**Exercise goal**
Return the following data exactly, with all pictures left out.

**Source data**
-*-*-

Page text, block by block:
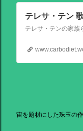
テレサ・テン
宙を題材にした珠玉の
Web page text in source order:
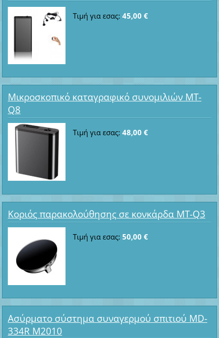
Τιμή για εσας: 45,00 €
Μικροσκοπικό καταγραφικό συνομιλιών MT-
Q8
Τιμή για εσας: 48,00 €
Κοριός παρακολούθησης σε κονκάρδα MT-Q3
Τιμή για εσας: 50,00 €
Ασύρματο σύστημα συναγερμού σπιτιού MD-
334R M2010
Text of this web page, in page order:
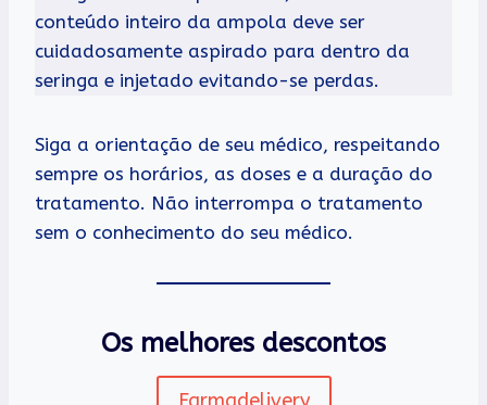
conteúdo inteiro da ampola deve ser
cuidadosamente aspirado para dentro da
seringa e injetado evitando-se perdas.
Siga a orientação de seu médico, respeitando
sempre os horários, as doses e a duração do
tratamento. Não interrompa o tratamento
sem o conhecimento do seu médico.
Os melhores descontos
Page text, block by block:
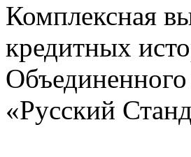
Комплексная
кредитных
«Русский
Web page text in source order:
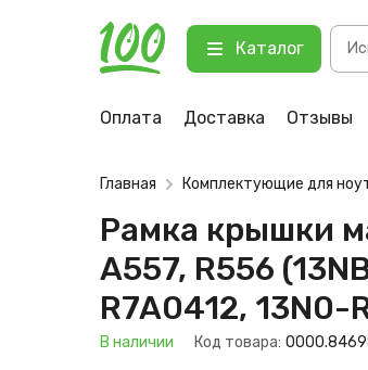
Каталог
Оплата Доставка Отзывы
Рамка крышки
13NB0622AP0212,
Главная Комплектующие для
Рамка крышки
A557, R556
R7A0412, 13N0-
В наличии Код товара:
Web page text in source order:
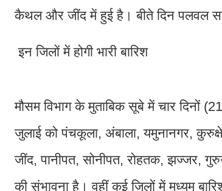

-*-*-

**Solution for this exercise**
Page text, block by block:
テレサ・テン
宙を題材にした珠玉の
Web page text in source order:
Τιμή για εσας: 45,00 €
Μικροσκοπικό καταγραφικό συνομιλιών MT-
Q8
Τιμή για εσας: 48,00 €
Κοριός παρακολούθησης σε κονκάρδα MT-Q3
Τιμή για εσας: 50,00 €
Ασύρματο σύστημα συναγερμού σπιτιού MD-
334R M2010
Text of this web page, in page order:
conteúdo inteiro da ampola deve ser
cuidadosamente aspirado para dentro da
seringa e injetado evitando-se perdas.
Siga a orientação de seu médico, respeitando
sempre os horários, as doses e a duração do
tratamento. Não interrompa o tratamento
sem o conhecimento do seu médico.
Os melhores descontos
Page text, block by block:
Комплексная
кредитных
«Русский
Web page text in source order:
Каталог
Оплата Доставка Отзывы
Рамка крышки
13NB0622AP0212,
Главная Комплектующие для
Рамка крышки
A557, R556
R7A0412, 13N0-
В наличии Код товара:
Web page text in source order:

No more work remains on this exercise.